-- Opening Marker --
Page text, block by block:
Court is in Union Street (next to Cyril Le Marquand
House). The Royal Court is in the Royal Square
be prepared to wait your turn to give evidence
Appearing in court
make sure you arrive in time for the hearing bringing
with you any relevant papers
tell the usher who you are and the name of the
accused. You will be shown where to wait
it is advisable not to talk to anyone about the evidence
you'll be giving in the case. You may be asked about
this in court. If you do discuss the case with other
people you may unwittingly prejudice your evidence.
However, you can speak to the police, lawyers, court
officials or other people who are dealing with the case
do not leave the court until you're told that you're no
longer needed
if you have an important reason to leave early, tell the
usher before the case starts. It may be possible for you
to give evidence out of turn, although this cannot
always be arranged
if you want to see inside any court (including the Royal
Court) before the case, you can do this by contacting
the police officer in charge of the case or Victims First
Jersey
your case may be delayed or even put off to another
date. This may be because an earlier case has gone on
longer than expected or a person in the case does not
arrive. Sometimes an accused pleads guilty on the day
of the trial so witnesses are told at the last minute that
-- Closing Marker --
Copy the lines above exactly. Start with the line containing "accused. You will be shown where to wait", end with the line containing "longer needed", and include both.

accused. You will be shown where to wait
it is advisable not to talk to anyone about the evidence
you'll be giving in the case. You may be asked about
this in court. If you do discuss the case with other
people you may unwittingly prejudice your evidence.
However, you can speak to the police, lawyers, court
officials or other people who are dealing with the case
do not leave the court until you're told that you're no
longer needed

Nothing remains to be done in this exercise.